なぜ居酒屋「鳥貴族」は、280円均一で東証1部に上場できたのか?

 

まとめ(戦略ショートストーリー)

20代の若者をターゲットに「国産鶏肉へのこだわり」、「手作りへのこだわり」に支えられた「安い」「美味い」「早い」という強みで差別化を実現しています。

280円という安さにも関わらず、味やボリュームにこだわった焼き鳥などのメニューを提供し、コスパ(コストパフォーマンス)の高さで顧客の支持を得ています。

分析のポイント

「コストパフォーマンスの追及」

鳥貴族は30年もの間、鳥貴族の店舗ブランド一つで均一価格で勝負して、現在は東証一部上場企業となっています。長年の経験の蓄積で、均一価格でもしっかり儲けを出すことができるノウハウを持っているということです。

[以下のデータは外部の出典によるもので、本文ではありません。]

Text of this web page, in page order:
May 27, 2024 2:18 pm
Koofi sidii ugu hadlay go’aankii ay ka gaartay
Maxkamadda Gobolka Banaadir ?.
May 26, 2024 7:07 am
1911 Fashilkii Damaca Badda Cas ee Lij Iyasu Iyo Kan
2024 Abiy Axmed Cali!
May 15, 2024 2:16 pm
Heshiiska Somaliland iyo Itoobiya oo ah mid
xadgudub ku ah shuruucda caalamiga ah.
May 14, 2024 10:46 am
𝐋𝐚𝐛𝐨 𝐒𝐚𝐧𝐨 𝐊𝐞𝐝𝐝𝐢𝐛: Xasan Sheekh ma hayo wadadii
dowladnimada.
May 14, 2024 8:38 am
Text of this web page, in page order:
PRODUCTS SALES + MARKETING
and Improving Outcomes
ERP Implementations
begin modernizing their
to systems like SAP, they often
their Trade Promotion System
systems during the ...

一方で大手居酒屋チェーンも低価格の均一店舗を出店したもののうまくいかない店舗が多かったようです。低価格均一という強みを短期的には真似ができても、長期的に真似をすることは難しいということです。

なぜ長期的に真似をすることが難しいかというとコア・コンピタンスに差があるためです。

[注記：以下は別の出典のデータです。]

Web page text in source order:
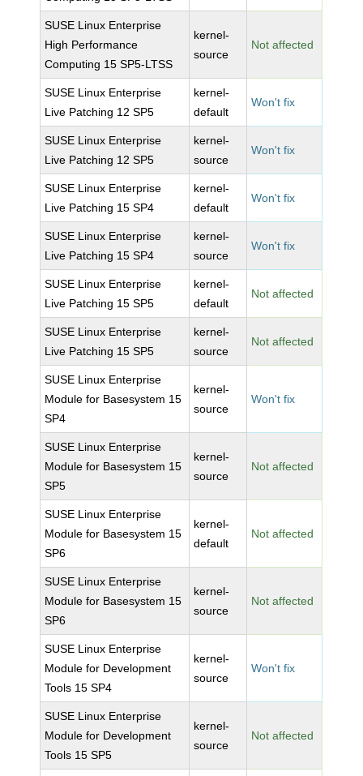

30年間、同じブランドで均一価格のお店を運営している鳥貴族は出店場所の選定やメニューの絞り込み、スタッフの手間の削減など、低価格でも儲けを出すためのノウハウコア・コンピタンスの蓄積があります。

しかし、低価格の均一店舗を出店したチェーン店には、鳥貴族のようなノウハウが蓄積されていないわけですから、儲けを出すことが難しく店舗を継続することも困難になったということでしょう。

そして、鳥貴族の強みは「安さ」だけではありません。鳥貴族のコンセプトは「280円均一の感動」であり、「安さ」に加えて、おいしさやボリュームなども強みになっています。つまり、安くすれば継続的に売れるというわけでないということです。

280円という価格で、この味(美味しさ)、このボリュームなど顧客が支払う金額よりも価値が高いと感じなければ、顧客は喜んでお金を支払うことはないでしょう。

安さと味を両立させ顧客を感動させる努力、要するにコストパフォーマンスを高めることを追及してきたからこそ業界全体として厳しい状況の中、右肩上がりの成長を続けることができているのです。

今後、どこまで鳥貴族の快進撃が続くのか楽しみですね。